> **To do**:
Going through the entries below, copy out each line that contains "despite".

> **Data excerpts**:
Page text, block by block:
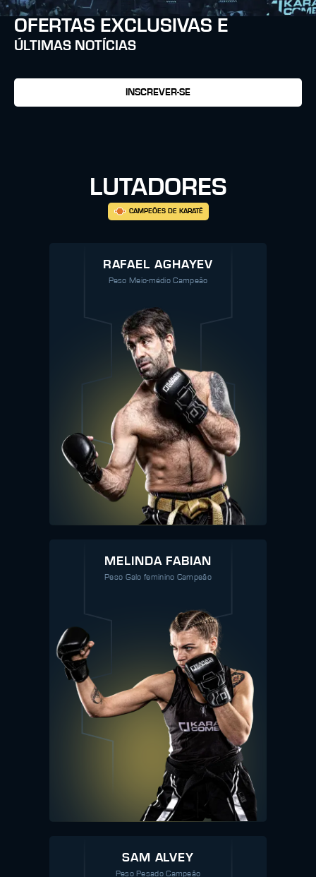
OFERTAS EXCLUSIVAS E
ÚLTIMAS NOTÍCIAS
INSCREVER-SE
LUTADORES
CAMPEÕES DE KARATÊ
RAFAEL AGHAYEV
Peso Meio-médio Campeão
MELINDA FABIAN
Peso Galo feminino Campeão
SAM ALVEY
Peso Pesado Campeão
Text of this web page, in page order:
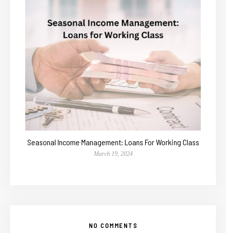
Seasonal Income Management: Loans For Working Class
March 19, 2024
NO COMMENTS
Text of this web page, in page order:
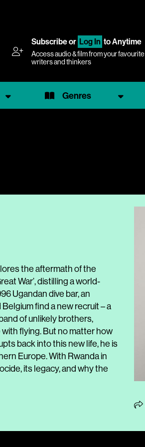
Subscribeor Log In to Anytime
Access audio & film from your favourite
writers and thinkers
Genres
the aftermath of the
War’, distilling a world-
Ugandan dive bar, an
find a new recruit – a
of unlikely brothers,
with flying. But no matter how
back into this new life, he is
Europe. With Rwanda in
its legacy, and why the
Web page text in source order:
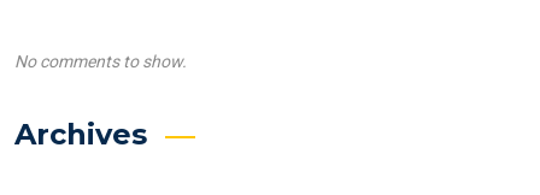
No comments to show.
Archives
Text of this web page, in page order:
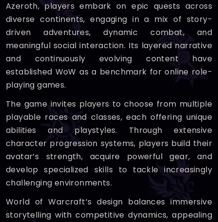
Azeroth, players embark on epic quests across
diverse continents, engaging in a mix of story-
driven adventures, dynamic combat, and
meaningful social interaction. Its layered narrative
and continuously evolving content have
established WoW as a benchmark for online role-
playing games.
The game invites players to choose from multiple
playable races and classes, each offering unique
abilities and playstyles. Through extensive
character progression systems, players build their
avatar’s strength, acquire powerful gear, and
develop specialized skills to tackle increasingly
challenging environments.
World of Warcraft’s design balances immersive
storytelling with competitive dynamics, appealing
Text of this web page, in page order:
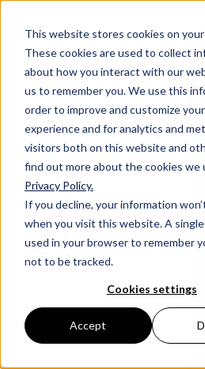
This website stores cookies on
These cookies are used to collect
about how you interact with our
us to remember you. We use this
order to improve and customize
experience and for analytics and
visitors both on this website and
find out more about the cookies we
Privacy Policy.
If you decline, your information
when you visit this website. A
used in your browser to remember
not to be tracked.
Cookies settings
Accept
PRESS
ction
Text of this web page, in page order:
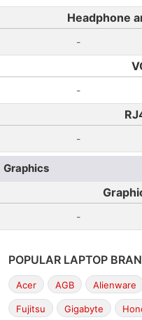
Headphone
-
-
-
Graphics
-
POPULAR LAPTOP
Acer AGB Alienware
Fujitsu Gigabyte
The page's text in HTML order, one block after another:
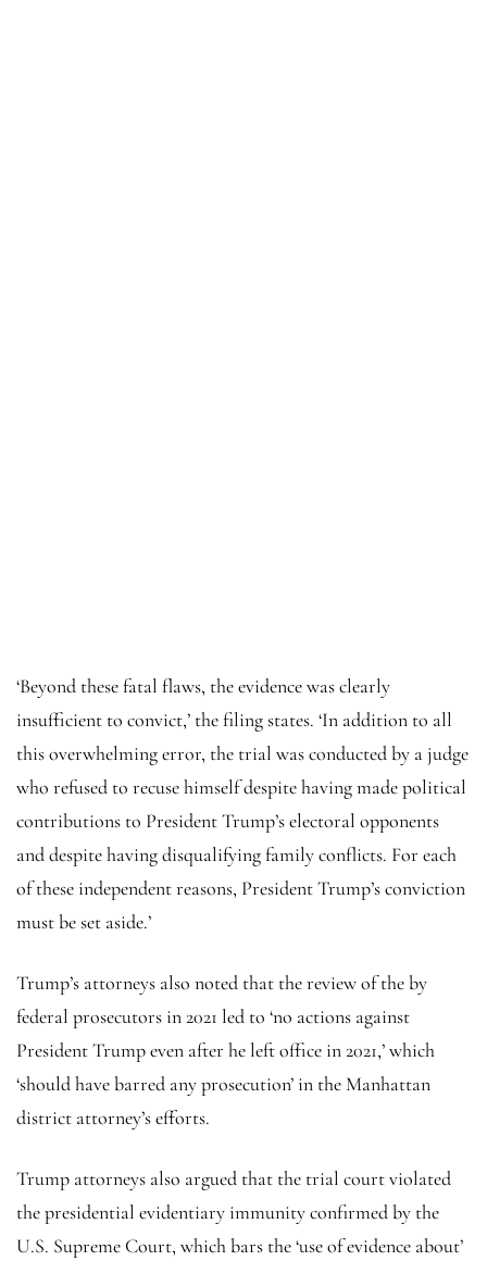
‘Beyond these fatal flaws, the evidence was clearly
insufficient to convict,’ the filing states. ‘In addition to all
this overwhelming error, the trial was conducted by a judge
who refused to recuse himself despite having made political
contributions to President Trump’s electoral opponents
and despite having disqualifying family conflicts. For each
of these independent reasons, President Trump’s conviction
must be set aside.’
Trump’s attorneys also noted that the review of the by
federal prosecutors in 2021 led to ‘no actions against
President Trump even after he left office in 2021,’ which
‘should have barred any prosecution’ in the Manhattan
district attorney’s efforts.
Trump attorneys also argued that the trial court violated
the presidential evidentiary immunity confirmed by the
U.S. Supreme Court, which bars the ‘use of evidence about’
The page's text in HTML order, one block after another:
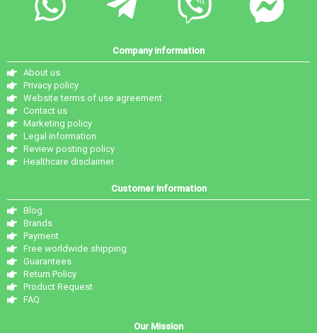
Company information
About us
Privacy policy
Website terms of use agreement
Contact us
Marketing policy
Legal information
Review posting policy
Healthcare disclaimer
Customer information
Blog
Brands
Payment
Free worldwide shipping
Guarantees
Return Policy
Product Request
FAQ
Our Mission
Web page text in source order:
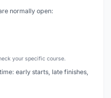
normally open:
your specific course.
early starts, late finishes,
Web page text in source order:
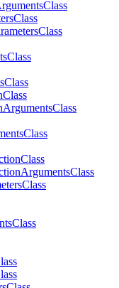
Class
Class
Class
Class
Class
Class
ArgumentsClass
Class
Class
ArgumentsClass
Class
Class
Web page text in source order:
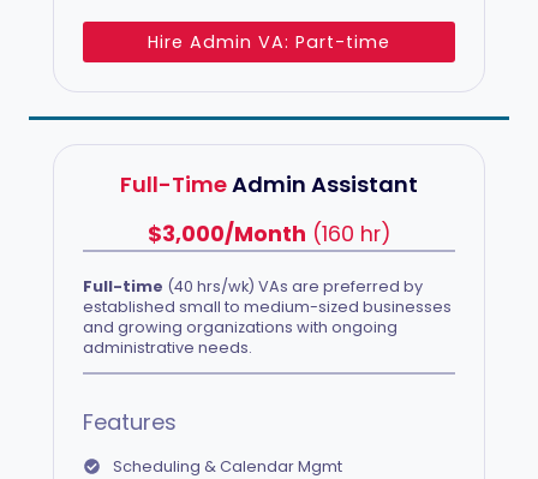
Hire Admin VA: Part-time
Full-TimeAdmin Assistant
$3,000/Month (160 hr)
Full-time (40 hrs/wk) VAs are preferred by
established small to medium-sized businesses
and growing organizations with ongoing
administrative needs.
Features
Scheduling & Calendar Mgmt
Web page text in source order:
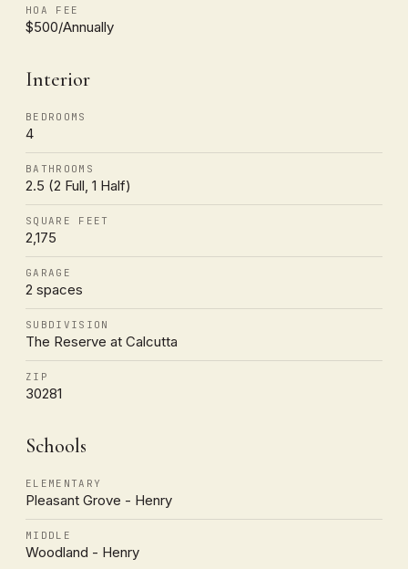
HOA FEE
$500/Annually
Interior
BEDROOMS
4
BATHROOMS
2.5 (2 Full, 1 Half)
SQUARE FEET
2,175
GARAGE
2 spaces
SUBDIVISION
The Reserve at Calcutta
ZIP
30281
Schools
ELEMENTARY
Pleasant Grove - Henry
MIDDLE
Woodland - Henry
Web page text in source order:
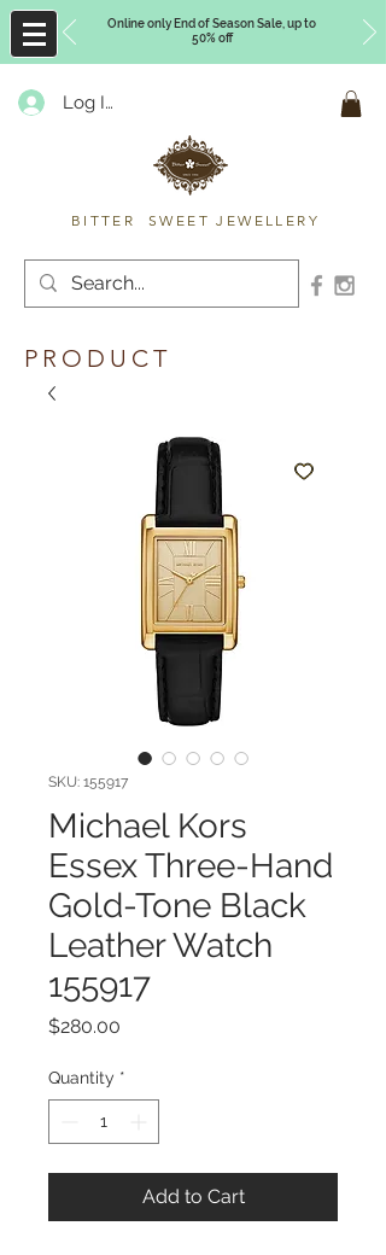
Online only End of Season Sale, up to
50% off
Log In
BITTER SWEET JEWELLERY
SKU: 155917
Michael Kors
Essex Three-Hand
Gold-Tone Black
Leather Watch
155917
$280.00
Quantity *
Add to Cart
PRODUCT
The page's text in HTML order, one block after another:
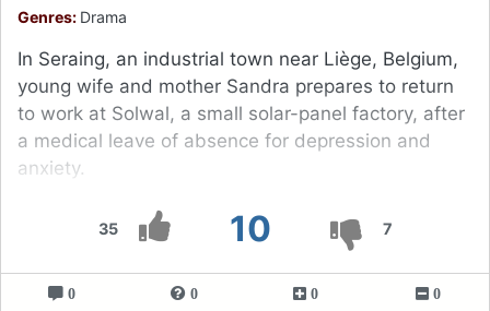
35 10 7
Genres: Drama
In Seraing, an industrial town near Liège, Belgium,
young wife and mother Sandra prepares to return
to work at Solwal, a small solar-panel factory, after
a medical leave of absence for depression and
anxiety.
0 0 0 0
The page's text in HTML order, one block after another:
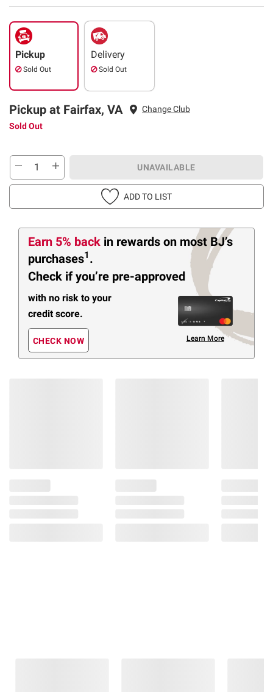
Pickup
Sold Out
Delivery
Sold Out
Pickup at Fairfax, VA
Change Club
Sold Out
UNAVAILABLE
ADD TO LIST
Earn 5% back in rewards on most BJ’s
purchases1 .
Check if you’re pre-approved
with no risk to your
credit score.
CHECK NOW Learn More
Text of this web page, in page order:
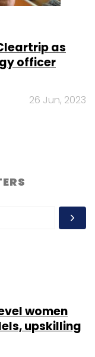
as
officer
26 Jun, 2023
women
upskilling
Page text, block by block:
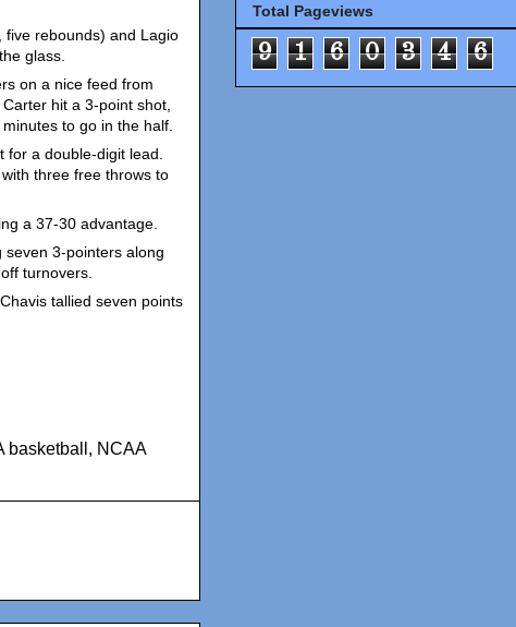
five rebounds) and Lagio
glass.
on a nice feed from
hit a 3-point shot,
to go in the half.
for a double-digit lead.
three free throws to
a 37-30 advantage.
3-pointers along
turnovers.
tallied seven points
basketball , NCAA
Total Pageviews
9 1 6 0 3 4 6
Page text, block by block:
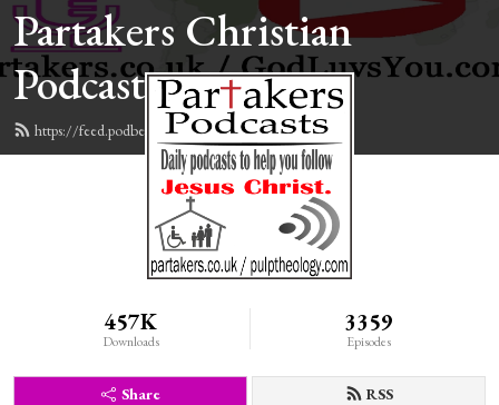
Partakers Christian
Podcasts
https://feed.podbean.com/davegroberts/feed.xml
457K
Downloads
3359
Episodes
Share RSS
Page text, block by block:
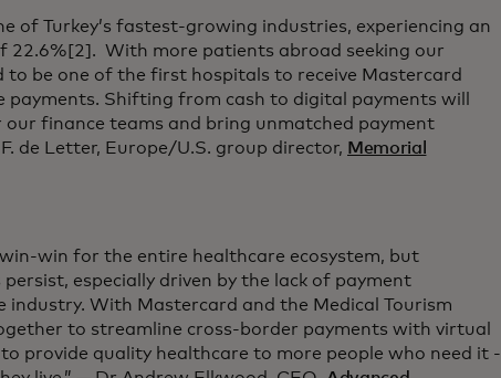
of Turkey’s fastest-growing industries, experiencing an
22.6%[2]. With more patients abroad seeking our
to be one of the first hospitals to receive Mastercard
payments. Shifting from cash to digital payments will
our finance teams and bring unmatched payment
de Letter, Europe/U.S. group director, Memorial
a new tab
win for the entire healthcare ecosystem, but
especially driven by the lack of payment
industry. With Mastercard and the Medical Tourism
to streamline cross-border payments with virtual
provide quality healthcare to more people who need it -
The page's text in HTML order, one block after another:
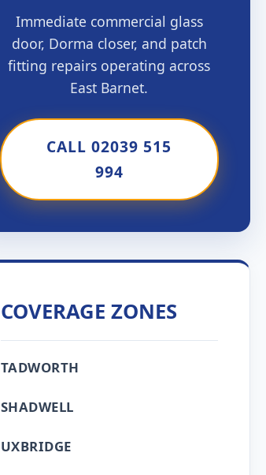
Immediate commercial glass
door, Dorma closer, and patch
fitting repairs operating across
East Barnet.
CALL 02039 515
994
COVERAGE ZONES
TADWORTH
SHADWELL
UXBRIDGE
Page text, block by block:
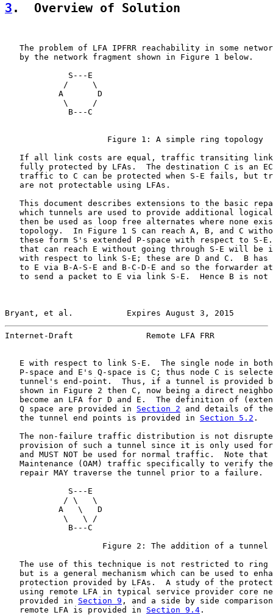
3 .  Overview of Solution
The problem of LFA IPFRR reachability in some
   by the network fragment shown in Figure 1 below.
             S---E
            /     \
           A       D
            \     /
             B---C
                     Figure 1: A simple ring topology
If all link costs are equal, traffic transiting
fully protected by LFAs.  The destination C is an
traffic to C can be protected when S-E fails, but
   are not protectable using LFAs.
This document describes extensions to the basic
which tunnels are used to provide additional
then be used as loop free alternates where none
topology.  In Figure 1 S can reach A, B, and C
these form S's extended P-space with respect to S-
that can reach E without going through S-E will be
with respect to link S-E; these are D and C.  B has
to E via B-A-S-E and B-C-D-E and so the forwarder
to send a packet to E via link S-E.  Hence B is not
Bryant, et al.           Expires August 3, 2015
Internet-Draft               Remote LFA FRR
E with respect to link S-E.  The single node in
P-space and E's Q-space is C; thus node C is
tunnel's end-point.  Thus, if a tunnel is provided
shown in Figure 2 then C, now being a direct
become an LFA for D and E.  The definition of
   Q space are provided in
Section 2 and details of
   the tunnel end points is provided in
Section 5.2 .
The non-failure traffic distribution is not
provision of such a tunnel since it is only used
and MUST NOT be used for normal traffic.  Note that
Maintenance (OAM) traffic specifically to verify
   repair MAY traverse the tunnel prior to a failure.
             S---E
            / \   \
           A   \   D
            \   \ /
             B---C
                    Figure 2: The addition of a tunnel
The use of this technique is not restricted to ring
but is a general mechanism which can be used to
protection provided by LFAs.  A study of the
using remote LFA in typical service provider core
   provided in
Section 9 , and a side by side comparison
   remote LFA is provided in
Section 9.4 .
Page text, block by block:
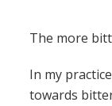
The more
In my
towards
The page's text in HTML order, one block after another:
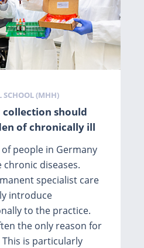
should
of chronically ill
people in Germany
diseases.
specialist care
introduce
to the practice.
the only reason for
is particularly
SCHOOL (MHH)
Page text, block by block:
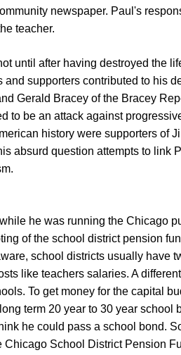
newspaper. Paul's
teacher.
until after having destroyed the
supporters contributed to his
Gerald Bracey of the Bracey
be an attack against
history were supporters of
absurd question attempts to link
he was running the Chicago
of the school district pension
school districts usually have
like teachers salaries. A
To get money for the capital
term 20 year to 30 year school
he could pass a school bond.
School District Pension
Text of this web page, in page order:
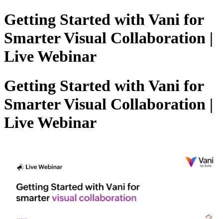
Getting Started with Vani for
Smarter Visual Collaboration |
Live Webinar
Getting Started with Vani for
Smarter Visual Collaboration |
Live Webinar
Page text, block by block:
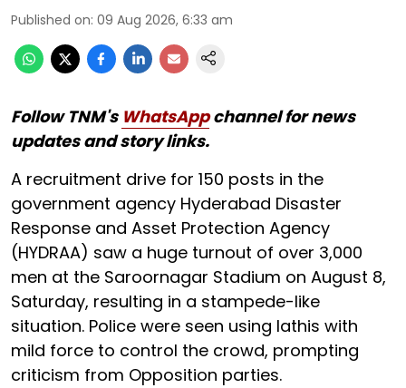
Published on: 09 Aug 2026, 6:33 am
Follow TNM's WhatsAppchannel for news
updates and story links.
A recruitment drive for 150 posts in the
government agency Hyderabad Disaster
Response and Asset Protection Agency
(HYDRAA) saw a huge turnout of over 3,000
men at the Saroornagar Stadium on August 8,
Saturday, resulting in a stampede-like
situation. Police were seen using lathis with
mild force to control the crowd, prompting
criticism from Opposition parties.
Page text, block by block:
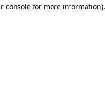
console for more information).
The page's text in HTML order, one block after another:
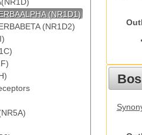
(NR1D1)
(NR1D2)
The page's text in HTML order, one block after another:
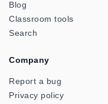
Blog
Classroom tools
Search
Company
Report a bug
Privacy policy
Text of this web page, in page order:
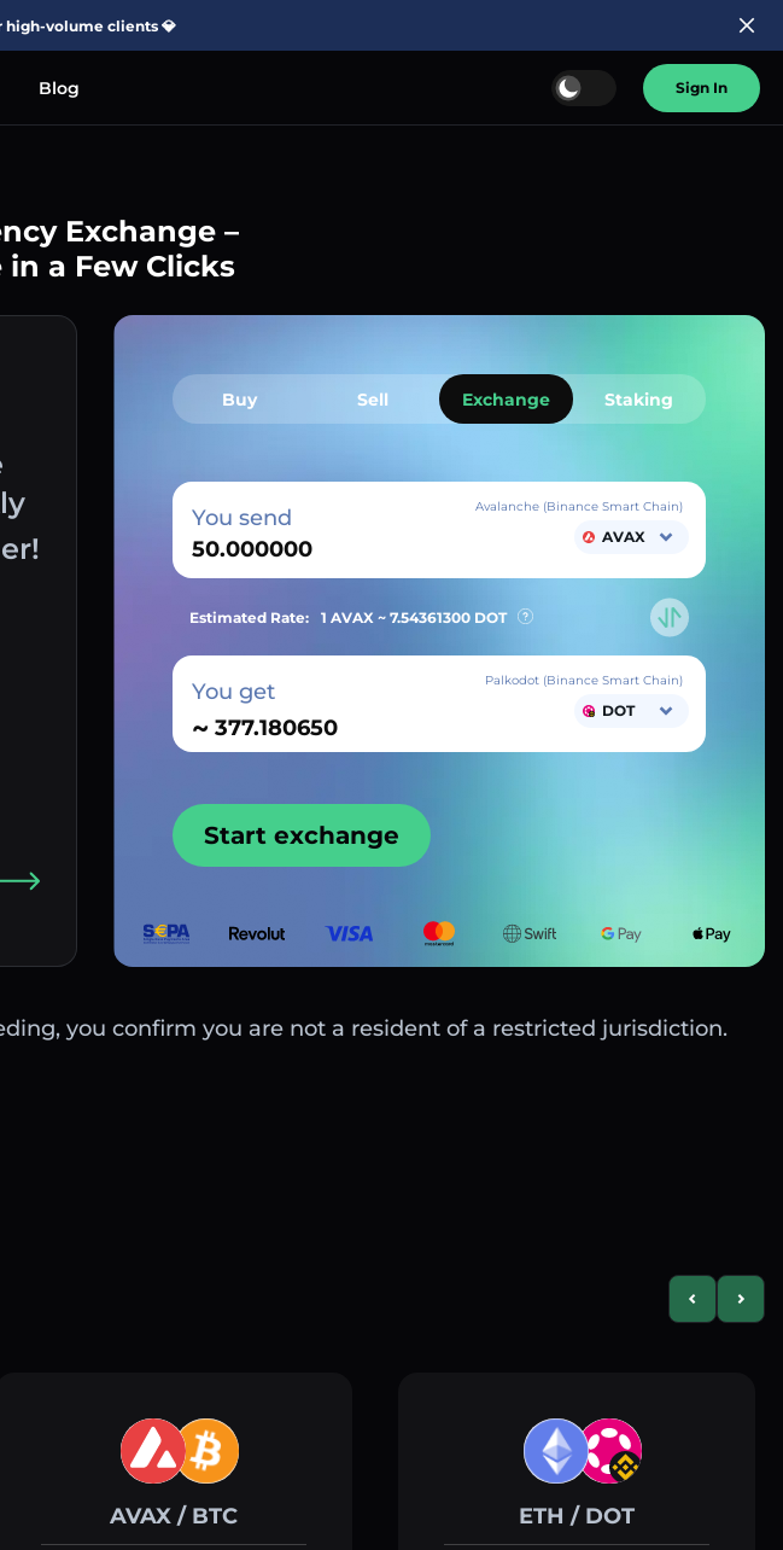
high-volume clients 💎
Blog Sign In
Exchange –
in a Few Clicks
Buy Sell Exchange Staking
You send Avalanche (Binance Smart Chain)
AVAX
Estimated Rate: 1 AVAX ~ 7.54361300 DOT
You get
~
Palkodot (Binance Smart Chain)
DOT
Start exchange
you confirm you are not a resident of a restricted jurisdiction.
PreviousNext
AVAX / BTC ETH / DOT
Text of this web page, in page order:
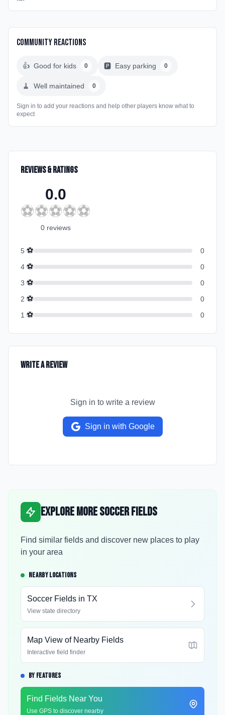
Community Reactions
👍 Good for kids 0 🅿️ Easy parking 0
🧹 Well maintained 0
Sign in to add your reactions and help other players know what to
expect
Reviews & Ratings
0.0
⚽⚽⚽⚽⚽
0 reviews
5 ⚽
0
4 ⚽
0
3 ⚽
0
2 ⚽
0
1 ⚽ 0
Write a Review
Sign in to write a review
Sign in with Google
Explore More Soccer Fields
Find similar fields and discover new places to play
in your area
NEARBY LOCATIONS
Soccer Fields in TX
View state directory
Map View of Nearby Fields
Interactive field finder
BY FEATURES
Find Fields Near You
Use GPS to discover nearby

> **Reply to the exercise**:
who refused to recuse himself despite having made political
and despite having disqualifying family conflicts. For each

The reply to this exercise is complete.